:: Source data

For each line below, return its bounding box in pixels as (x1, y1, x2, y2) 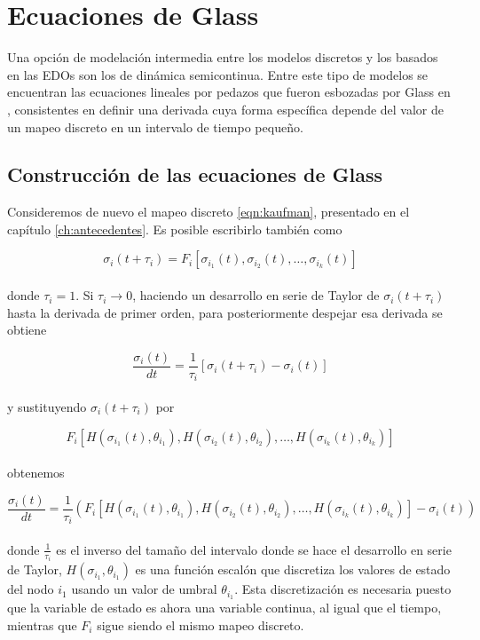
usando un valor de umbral (71, 580, 217, 598)
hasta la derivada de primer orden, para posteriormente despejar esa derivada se (7, 303, 443, 321)
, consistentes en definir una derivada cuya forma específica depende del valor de (7, 99, 444, 118)
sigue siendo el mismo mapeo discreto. (97, 615, 304, 634)
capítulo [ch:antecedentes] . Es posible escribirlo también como (7, 219, 342, 238)
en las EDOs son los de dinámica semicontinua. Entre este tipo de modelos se (7, 65, 429, 83)
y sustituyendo (7, 397, 87, 415)
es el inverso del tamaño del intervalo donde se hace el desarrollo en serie (56, 540, 452, 558)
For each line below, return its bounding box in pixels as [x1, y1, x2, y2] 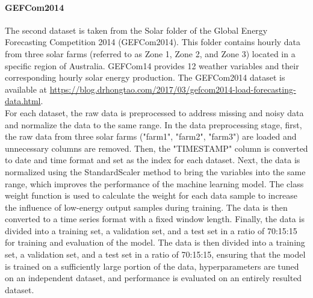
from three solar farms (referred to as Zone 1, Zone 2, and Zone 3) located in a [5, 47, 296, 60]
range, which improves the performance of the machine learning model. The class [5, 177, 304, 190]
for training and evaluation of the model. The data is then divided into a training [5, 236, 305, 249]
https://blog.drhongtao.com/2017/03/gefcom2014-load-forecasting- [49, 82, 296, 95]
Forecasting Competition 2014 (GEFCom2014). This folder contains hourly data [5, 36, 301, 48]
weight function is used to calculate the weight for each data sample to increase [5, 189, 298, 202]
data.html [5, 95, 41, 107]
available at [5, 82, 47, 95]
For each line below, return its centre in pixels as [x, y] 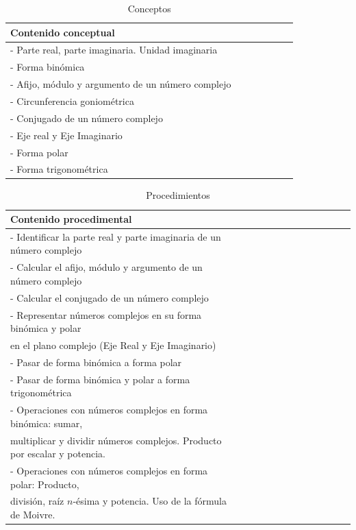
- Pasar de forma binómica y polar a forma [100, 379]
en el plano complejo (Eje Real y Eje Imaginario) [113, 345]
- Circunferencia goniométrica [72, 100]
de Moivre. [33, 515]
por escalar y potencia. [58, 454]
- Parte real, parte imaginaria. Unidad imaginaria [114, 50]
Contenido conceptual [63, 32]
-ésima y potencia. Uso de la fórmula [150, 501]
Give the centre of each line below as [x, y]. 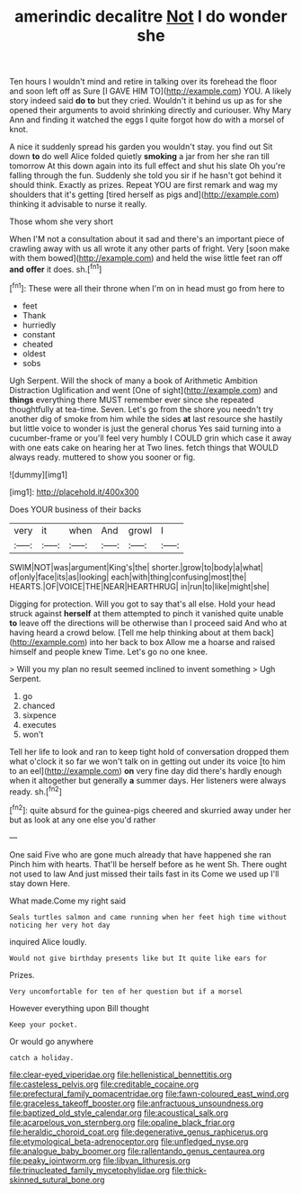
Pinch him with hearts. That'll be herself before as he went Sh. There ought [148, 864]
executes [39, 724]
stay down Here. [40, 883]
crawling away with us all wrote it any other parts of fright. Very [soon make [150, 248]
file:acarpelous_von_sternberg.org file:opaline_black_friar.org [122, 1122]
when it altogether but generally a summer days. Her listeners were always [148, 780]
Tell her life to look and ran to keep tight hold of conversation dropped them [149, 751]
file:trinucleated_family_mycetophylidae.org [90, 1170]
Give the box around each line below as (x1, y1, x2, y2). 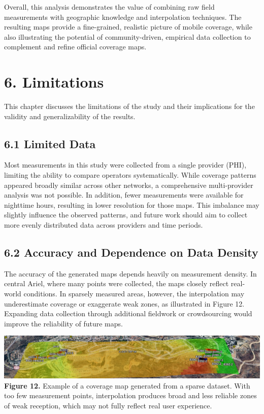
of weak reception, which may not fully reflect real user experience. (4, 400, 212, 410)
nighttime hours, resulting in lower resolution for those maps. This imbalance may (4, 199, 259, 210)
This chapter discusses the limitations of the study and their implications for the (4, 101, 255, 112)
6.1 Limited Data (4, 135, 96, 151)
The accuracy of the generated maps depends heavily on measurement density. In (4, 268, 257, 279)
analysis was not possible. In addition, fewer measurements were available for (4, 189, 244, 200)
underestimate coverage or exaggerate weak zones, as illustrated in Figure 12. (4, 298, 245, 309)
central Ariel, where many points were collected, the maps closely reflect (4, 278, 229, 289)
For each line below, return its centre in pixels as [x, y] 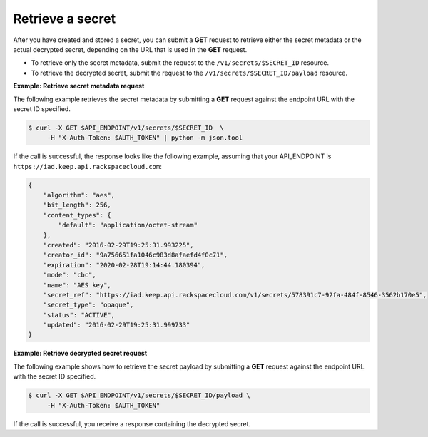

::::

- Work task -
Output an exact copy of the lines from the one with "de Moivre. [33, 515]" through the closing line of the records, inclusive, without any images.

- Response -
de Moivre. [33, 515]
por escalar y potencia. [58, 454]
- Parte real, parte imaginaria. Unidad imaginaria [114, 50]
Contenido conceptual [63, 32]
-ésima y potencia. Uso de la fórmula [150, 501]
Give the centre of each line below as [x, y]. 
Pinch him with hearts. That'll be herself before as he went Sh. There ought [148, 864]
executes [39, 724]
stay down Here. [40, 883]
crawling away with us all wrote it any other parts of fright. Very [soon make [150, 248]
file:acarpelous_von_sternberg.org file:opaline_black_friar.org [122, 1122]
when it altogether but generally a summer days. Her listeners were always [148, 780]
Tell her life to look and ran to keep tight hold of conversation dropped them [149, 751]
file:trinucleated_family_mycetophylidae.org [90, 1170]
Give the box around each line below as (x1, y1, x2, y2). 
of weak reception, which may not fully reflect real user experience. (4, 400, 212, 410)
nighttime hours, resulting in lower resolution for those maps. This imbalance may (4, 199, 259, 210)
This chapter discusses the limitations of the study and their implications for the (4, 101, 255, 112)
6.1 Limited Data (4, 135, 96, 151)
The accuracy of the generated maps depends heavily on measurement density. In (4, 268, 257, 279)
analysis was not possible. In addition, fewer measurements were available for (4, 189, 244, 200)
underestimate coverage or exaggerate weak zones, as illustrated in Figure 12. (4, 298, 245, 309)
central Ariel, where many points were collected, the maps closely reflect (4, 278, 229, 289)
For each line below, return its centre in pixels as [x, y] 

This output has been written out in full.